Thursday, October 28, 2021

Ron’s Gone Wrong movie review: A sweet, harmless yet generic ode to friendship in the social media age

Language: English

What if your phone came to life?, asks Hollywood’s latest animated comedy Ron’s Gone Wrong. Here, the world is run by a Facebook-like personal data harvesting tech behemoth called Bubble (founded by someone who is also curiously called Mark). Bubble’s latest invention aimed at using algorithms to get adolescents addicted is the B Bot, a cute, droid-like robot companion that is essentially designed to become your phone, friends, and pet all rolled into one.

Like a walking, talking Instagram algorithm, the B Bot downloads everything there is to know about you, and uses that to become your new best friend. So naturally, the film aims to be a lighthearted, Black-Mirror-for-kids satire on our rocky relationship with technology at the expense of genuine human interaction.

Our hero is Barney, an awkward, lonely middle-schooler who has no friends. Barney is also the only person at his school who does not have a B Bot so of course, he feels left out and craves his very own digital BFF. Luckily, on his birthday, his dad comes through, and manages to get a slightly damaged one at a cheaper price. Enter Ron.

An adorable anomaly that is quite literally cracked, Ron is a defective piece that is not like the others. He is not connected to the Bubble network which thrives on algorithms and personal data to keep kids glued, and hence is able to forge a ‘true friendship’ with Barney. Delightfully disruptive, and wonderfully weird, Ron (voiced by Zack Galifianakis), is by far the best thing about the movie.

Directors Sarah Smith and Jean-Philippe Vine’s sweet saga, about what true friendship means in the age of social media, is a harmless, playful adventure with its head and heart in the right place.

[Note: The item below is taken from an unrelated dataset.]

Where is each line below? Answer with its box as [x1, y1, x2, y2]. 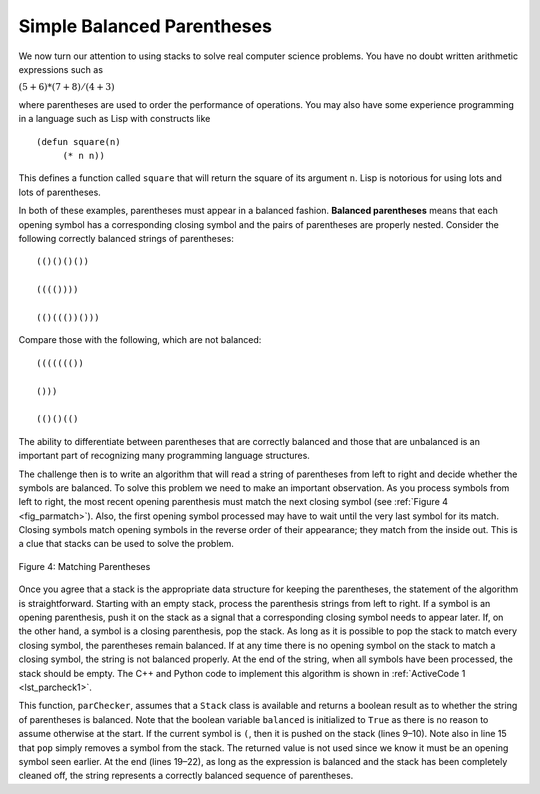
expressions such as [18, 63, 104, 75]
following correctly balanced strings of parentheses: [18, 233, 234, 245]
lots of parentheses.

But it is also far too generic and familiar to be particularly remarkable.

The film hardly breaks new ground, and is let down by the fact that we have seen this story and these ideas numerous times before, and done better in other animated films.

A still from Ron's Gone Wrong | Pixar

Ron’s Gone Wrong does not have the exhilarating action, spectacle, or scale of Big Hero 6 (similarly about a boy’s touching connection with his robot) or the specificity and zany hilarity of The Mitchells Vs The Machines (one of the best films of this year) or the beating heart of Pixar’s Wall-E. Even the core idea of a lonely misfit unable to connect with those around him who finds an unlikely friend was explored with far more depth in the deeply affecting How To Train Your Dragon.

There is much room for cutesy comedy and commentary in the premise but Peter Baynham and Sarah Smith’s writing does not reach for specificity, and fails to rise above strictly functional. Even its observations of the impact of social media on self-worth and insecurity, or creating what a world where social media has legs could look like, are strictly surface-level.

Ron’s Gone Wrong works best when it focuses on the small and intimate, in the early portions of the proceedings where we see Barney’s budding friendship with Ron. But it gets away from itself later on when it sets its sights on the big, and becomes about literally saving the world from a big evil corporation. And despite these well-intentioned ambitions, it certainly does not earn its almost two-hour runtime.

Ron’s Gone Wrong also has an odd messaging problem. While it agrees that social media, phones, and generally living the screen life are a bad thing, its definition of what good looks like is confusing. It seems to suggest that the solution is not about not being addicted to tech, but to form meaningful connections with it. Or something. The movie frames Ron as the solution to the B Bot addiction problem because he is capable of human connection, has choice, and likes to play outdoors, apparently. The utopian ending here is not that people shouldn’t be addicted to B Bots, but that everyone's B Bots should become like Ron. So the solution to our disturbing dependence on social media is to be reliant on... slightly different social media.

There are some genuinely hilarious and heartfelt scenes such as when Ron realises he cannot do what he is meant to for Barney — send friend requests, post life updates, share food posts, and encourage people to comment on his pictures. So he decides to do all these things manually, by literally going up to strangers and asking them to be Barney’s friends, giving them updates on Barney’s life, and even showing them Barney’s pictures and asking them to comment. I just wish there were more like these.

Ron’s Gone Wrong is an enjoyable day at the movies, especially for those of us who have missed the big screen as desperately as I have. But it certainly doesn’t live up to Ron’s claim of being 'your best friend out of the box.' It is more like that fun person you met that one time, whose company you enjoyed, but who, chances are, you will hardly remember a year from now.

 Ron's Gone Wrong is available in cinemas.